Ah, Lavaur… Une nouvelle réunion du conseil municipal, aussi fluide qu’un PowerPoint d’entreprise un vendredi à 17h. Rien ne dépasse, rien ne choque, rien ne vit. Une séance huilée, oui — mais avec une huile de friture usagée, tant tout semblait rance et prévisible.
Et puis il y avait l’opposition. Cette fameuse opposition qui se présente comme la gauche qui construit Lavaur. À force de les entendre, on finit presque par y croire… jusqu’à ce qu’ils ouvrent la bouche. Ou plutôt : jusqu’à ce qu’ils ne l’ouvrent pas.
Une opposition sous anesthésie générale
La léthargie était telle qu’on aurait pu penser que le chauffage de la salle fonctionnait au gaz hilarant.
Pas une étincelle, pas un frisson, pas même le traditionnel soupir indigné. Rien. Le néant politique.
On aurait pu espérer un sursaut lorsqu’un maire soudainement socialiste — il faut relire deux fois pour y croire — s’est mis à vanter la grande vertu de la transmission en politique. Alors là, on se disait : ça y est, ils vont bondir.

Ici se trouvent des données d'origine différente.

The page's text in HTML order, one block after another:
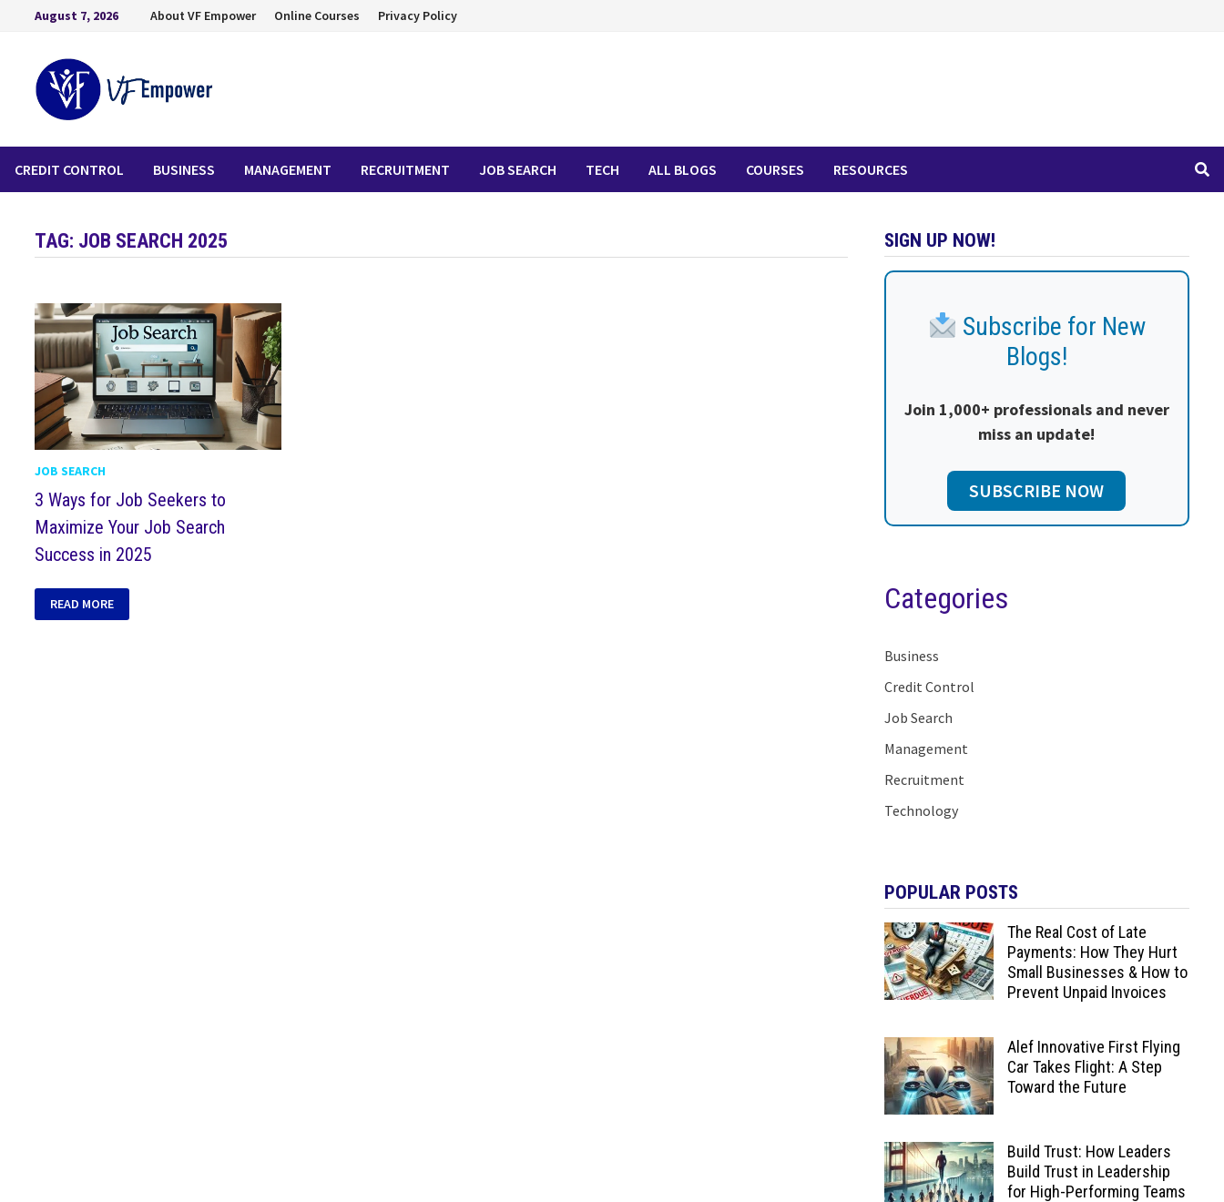
August 7, 2026 About VF Empower Online Courses Privacy Policy
CREDIT CONTROL BUSINESS MANAGEMENT RECRUITMENT JOB SEARCH TECH ALL BLOGS COURSES RESOURCES
TAG: JOB SEARCH 2025
JOB SEARCH
3 Ways for Job Seekers to
Maximize Your Job Search
Success in 2025
READ MORE
SIGN UP NOW!
Subscribe for New
Blogs!
Join 1,000+ professionals and never
miss an update!
SUBSCRIBE NOW
Categories
Business
Credit Control
Job Search
Management
Recruitment
Technology
POPULAR POSTS
The Real Cost of Late
Payments: How They Hurt
Small Businesses & How to
Prevent Unpaid Invoices
Alef Innovative First Flying
Car Takes Flight: A Step
Toward the Future
Build Trust: How Leaders
Build Trust in Leadership
for High-Performing Teams
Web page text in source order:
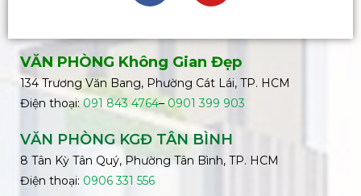
VĂN PHÒNG Không Gian Đẹp
134 Trương Văn Bang, Phường Cát Lái, TP. HCM
Điện thoại:091 843 4764– 0901 399 903
VĂN PHÒNG KGĐ TÂN BÌNH
8 Tân Kỳ Tân Quý, Phường Tân Bình, TP. HCM
Điện thoại: 0906 331 556
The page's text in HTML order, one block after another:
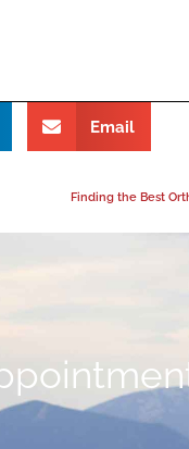
Email
Finding the Best
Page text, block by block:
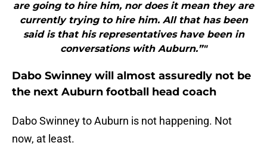
are going to hire him, nor does it mean they are
currently trying to hire him. All that has been
said is that his representatives have been in
conversations with Auburn.”"
Dabo Swinney will almost assuredly not be
the next Auburn football head coach
Dabo Swinney to Auburn is not happening. Not
now, at least.
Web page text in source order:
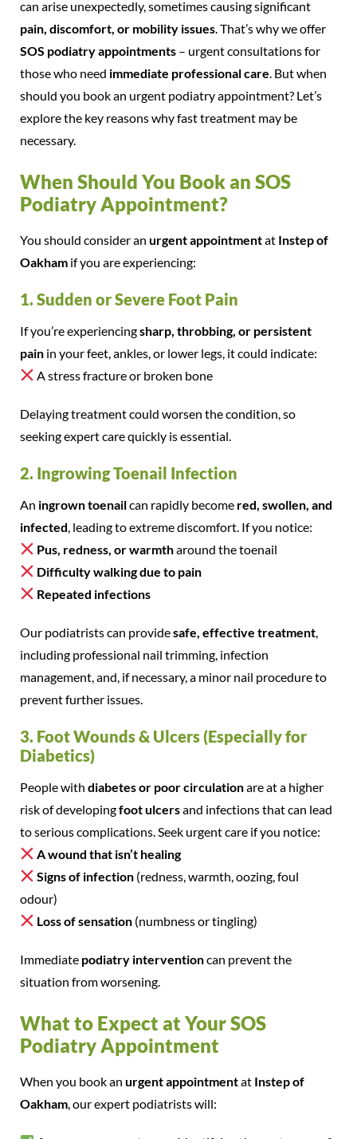
can arise unexpectedly, sometimes causing significant
pain, discomfort, or mobility issues. That’s why we offer
SOS podiatry appointments – urgent consultations for
those who need immediate professional care. But when
should you book an urgent podiatry appointment? Let’s
explore the key reasons why fast treatment may be
necessary.
When Should You Book an SOS
Podiatry Appointment?
You should consider an urgent appointmentat Instep of
Oakham if you are experiencing:
1. Sudden or Severe Foot Pain
If you’re experiencingsharp, throbbing, or persistent
pain in your feet, ankles, or lower legs, it could indicate:
A stress fracture or broken bone
Delaying treatment could worsen the condition, so
seeking expert care quickly is essential.
2. Ingrowing Toenail Infection
An ingrown toenailcan rapidly become red, swollen, and
infected, leading to extreme discomfort. If you notice:
Pus, redness, or warmtharound the toenail
Difficulty walking due to pain
Repeated infections
Our podiatrists can providesafe, effective treatment,
including professional nail trimming, infection
management, and, if necessary, a minor nail procedure to
prevent further issues.
3. Foot Wounds & Ulcers (Especially for
Diabetics)
People with diabetes or poor circulationare at a higher
risk of developingfoot ulcersand infections that can lead
to serious complications. Seek urgent care if you notice:
A wound that isn’t healing
Signs of infection (redness, warmth, oozing, foul
odour)
Loss of sensation (numbness or tingling)
Immediate podiatry interventioncan prevent the
situation from worsening.
What to Expect at Your SOS
Podiatry Appointment
When you book an urgent appointmentat Instep of
Oakham , our expert podiatrists will:

Mais non. Pas un clignement d’œil. Pas un froncement de sourcil. Le calme plat.
La gauche la plus gauche jamais observée, un laboratoire de passivité à ciel ouvert.
Pourtant, la transmission carayonnesque, c’est quoi ?

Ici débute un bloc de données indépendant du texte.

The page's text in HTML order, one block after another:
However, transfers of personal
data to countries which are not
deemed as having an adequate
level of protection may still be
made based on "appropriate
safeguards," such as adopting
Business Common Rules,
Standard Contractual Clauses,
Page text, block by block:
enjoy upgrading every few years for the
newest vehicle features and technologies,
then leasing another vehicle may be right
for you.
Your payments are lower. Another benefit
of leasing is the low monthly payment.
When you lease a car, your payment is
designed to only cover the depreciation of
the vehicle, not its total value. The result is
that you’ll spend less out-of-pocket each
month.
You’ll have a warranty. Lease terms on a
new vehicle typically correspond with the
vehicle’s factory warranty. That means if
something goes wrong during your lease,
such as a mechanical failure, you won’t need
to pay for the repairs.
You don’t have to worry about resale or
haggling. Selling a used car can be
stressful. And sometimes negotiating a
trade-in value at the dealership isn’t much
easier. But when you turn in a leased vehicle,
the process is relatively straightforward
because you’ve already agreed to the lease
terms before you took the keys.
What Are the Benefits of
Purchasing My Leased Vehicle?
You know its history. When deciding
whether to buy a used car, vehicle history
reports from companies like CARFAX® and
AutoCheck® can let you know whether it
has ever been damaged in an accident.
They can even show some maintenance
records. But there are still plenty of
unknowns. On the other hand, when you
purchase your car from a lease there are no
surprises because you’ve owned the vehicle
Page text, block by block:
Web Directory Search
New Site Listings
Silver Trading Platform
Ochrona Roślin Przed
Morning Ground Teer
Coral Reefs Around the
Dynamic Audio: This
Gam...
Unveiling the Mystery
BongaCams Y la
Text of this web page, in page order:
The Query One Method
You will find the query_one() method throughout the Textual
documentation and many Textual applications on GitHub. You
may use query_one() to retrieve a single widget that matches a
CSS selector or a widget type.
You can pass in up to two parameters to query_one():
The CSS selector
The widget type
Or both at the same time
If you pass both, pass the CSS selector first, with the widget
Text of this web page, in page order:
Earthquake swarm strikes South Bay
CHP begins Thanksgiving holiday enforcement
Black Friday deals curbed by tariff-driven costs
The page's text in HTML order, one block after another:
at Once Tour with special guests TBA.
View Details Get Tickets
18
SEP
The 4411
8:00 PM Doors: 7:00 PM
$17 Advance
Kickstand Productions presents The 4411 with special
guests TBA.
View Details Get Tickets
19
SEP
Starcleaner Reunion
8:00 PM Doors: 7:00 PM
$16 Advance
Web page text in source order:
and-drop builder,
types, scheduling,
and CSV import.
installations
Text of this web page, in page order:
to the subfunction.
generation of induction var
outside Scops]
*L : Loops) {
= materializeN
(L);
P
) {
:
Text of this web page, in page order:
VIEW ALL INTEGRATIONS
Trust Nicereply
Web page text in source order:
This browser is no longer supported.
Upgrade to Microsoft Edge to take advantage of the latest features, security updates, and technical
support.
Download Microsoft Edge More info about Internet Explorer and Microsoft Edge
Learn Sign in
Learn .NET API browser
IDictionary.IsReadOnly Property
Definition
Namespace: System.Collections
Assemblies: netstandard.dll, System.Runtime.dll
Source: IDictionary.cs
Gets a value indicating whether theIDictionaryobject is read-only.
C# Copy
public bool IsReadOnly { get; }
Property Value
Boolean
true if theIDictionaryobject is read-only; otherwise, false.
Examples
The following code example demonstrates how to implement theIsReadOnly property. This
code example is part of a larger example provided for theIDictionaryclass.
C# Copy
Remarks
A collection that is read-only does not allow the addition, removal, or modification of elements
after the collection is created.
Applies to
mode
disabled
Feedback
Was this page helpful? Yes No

– Une dette couleur rouge incendie,
– Des budgets qui tiennent debout grâce à des béquilles comptables,
– Une voirie digne d’un film post-apocalyptique,
– Un patrimoine municipal qui se détache plus vite que les affiches de la fête du cassoulet.

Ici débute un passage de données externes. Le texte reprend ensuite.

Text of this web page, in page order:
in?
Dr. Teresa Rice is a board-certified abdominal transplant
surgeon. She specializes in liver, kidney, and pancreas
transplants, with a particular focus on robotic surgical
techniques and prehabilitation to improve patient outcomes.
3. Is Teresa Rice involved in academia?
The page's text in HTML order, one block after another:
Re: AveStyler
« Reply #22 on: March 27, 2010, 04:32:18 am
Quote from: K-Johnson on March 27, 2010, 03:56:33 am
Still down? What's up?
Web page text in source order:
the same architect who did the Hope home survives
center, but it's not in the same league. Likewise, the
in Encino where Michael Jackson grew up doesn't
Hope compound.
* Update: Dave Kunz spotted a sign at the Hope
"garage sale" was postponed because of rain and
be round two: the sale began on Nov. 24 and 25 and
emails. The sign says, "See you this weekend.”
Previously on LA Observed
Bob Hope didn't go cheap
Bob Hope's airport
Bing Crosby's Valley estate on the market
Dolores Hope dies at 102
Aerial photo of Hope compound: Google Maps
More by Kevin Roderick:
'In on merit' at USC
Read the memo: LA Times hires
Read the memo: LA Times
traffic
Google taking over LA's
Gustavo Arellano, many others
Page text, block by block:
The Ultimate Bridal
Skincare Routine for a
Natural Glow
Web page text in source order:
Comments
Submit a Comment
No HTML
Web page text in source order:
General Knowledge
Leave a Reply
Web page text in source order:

Mais apparemment, tout cela mérite… le silence. Le mutisme. L’abstention permanente comme mode d’expression politique.
L’épisode Navellou : ou comment applaudir un geste administratif basique
Le clou du spectacle ? Le conseiller Navellou, en pleine extase civique, félicitant le maire pour… avoir fait son travail.
Oui, son travail.
Réguler la circulation des PL pendant trois mois, un acte aussi révolutionnaire qu’allumer la lumière en entrant dans une pièce.
Si demain le maire signe un arrêté pour ramasser les feuilles mortes, on assistera peut-être à une standing ovation.
À ce rythme, l’opposition prend sa carte chez Carayon
Soyons honnêtes : si l’opposition continue de confondre contradiction et capitulation, elle finira en effet…
sur la liste électorale de Carayon.
Sans même s’en rendre compte.
Par osmose. Par habitude. Par soumission.
Oui, l’opposition est tellement conciliante qu’elle risque bientôt de recevoir un T-shirt “J’aime la majorité” en cadeau de Noël.